En ese trayecto, me encontré con personas a quienes pude enseñar también a leer y escribir, a sumar y restar, a comprender lo que no entendían en clase, a descubrir las formas en que aprendían mejor. La emoción que me llenaba en esos momentos me siguió llenando ya en mi vida profesional, con adultos, con ejecutivos, con estudiantes de preparatoria, de primaria, chiquitos de preescolar y, sí, hasta ahora, con mis grupos de licenciatura y posgrado.
No hice la licenciatura en pedagogía, no me enteré de que existía. Mi licenciatura la hice en letras, mi otro amor. El discurrir de la conciencia de Virginia Woolf, la acidez sarcástica de Byron, la pasión de Hawthorne y de Tomas Hardy; los dramas de Shakespeare, la sutileza de Emily Dickinson, son parte de mí misma. En la facultad me encontré a otro de mis grandes maestros, Mr. Colin White. Él, pipa en mano, nos miraba con sus ojos profundos, esbozaba una sonrisa y nos decía en su perfecto inglés escocés: “terminar una licenciatura sirve para darse cuenta de todo lo que uno no sabe”. Pensábamos sus estudiantes que era una cosa más filosófica que real, pero sí, era real. Lo ineludible del aprendizaje a lo largo de la vida era lo que nos estaba avizorando.

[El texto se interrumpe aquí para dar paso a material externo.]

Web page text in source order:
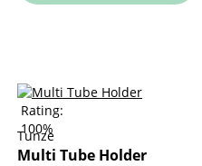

“Y así, de un amor a otro, regresé a la enseñanza.”
Mi servicio social lo hice en la coordinación de la carrera, en plena reestructuración del plan de estudios. Aprendí a hacer fundamentaciones curriculares, la importancia de elegir la palabra correcta de la taxonomía de Bloom, mis compañeros me nombraron representante estudiantil en el proceso, tenía que darles cuenta periódicamente de cómo iba el nuevo programa, explicarles las razones, escucharlos y regresar con el cuerpo académico a exponer sus inquietudes. No me di cuenta, pero estaba aprendiendo los pininos de la gestión educativa. Poco antes de titularme, ya terminado servicio social, tesis y demás requisitos, estalló la huelga y duró un año. Y así, de un amor a otro, regresé a la enseñanza. En ese momento entré a trabajar en una empresa como docente de inglés, donde con el tiempo también acabé en el área de gestión.

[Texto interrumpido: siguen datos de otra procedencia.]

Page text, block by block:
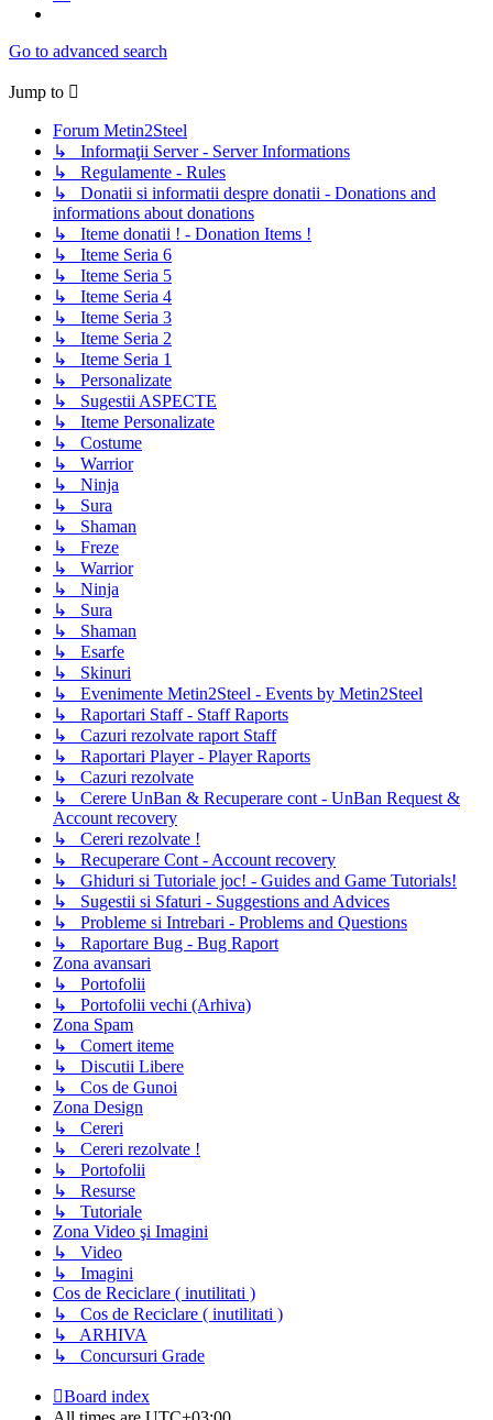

Seguí mi andar por distintas escuelas y niveles educativos. De la mano de mis estudiantes que enfrentaban problemas de aprendizaje o que vivían con necesidades especiales. Conocí innumerables especialistas y todo tipo de diagnósticos: TDAH, TOD, ansiedad, depresión, trastornos endocrinológicos y neurológicos, entre otros. Ellos me empujaron al estudio autodidacta del neurodesarrollo, la didáctica, la pedagogía, la psicología, entre muchas otras. Pero, cuando les daba recomendaciones a sus padres –sobre su aprendizaje, por supuesto, no de salud–, venían de “la miss”, y no las aplicaban sino hasta meses
después que algún especialista, me decían, se los había sugerido.
Fue así como llegué a la Maestría en Investigación y Desarrollo de la Educación (MIDE) de la Ibero y después, una de mis travesuras más recientes, al Doctorado en Educación. En mi estancia aquí, ya por ocho años, me he convencido más de la importancia que tienen en la vida de una persona esas grandes figuras docentes. Mi directora de tesis y mentora también transformó mi existencia. Yo no pretendo ser una roca en la vida de nadie, pero sí uno de los granitos que le
integran. Sé que la educación es una de las vías más significativas para lograrlo, porque no soy pedagoga de formación, pero sí de corazón.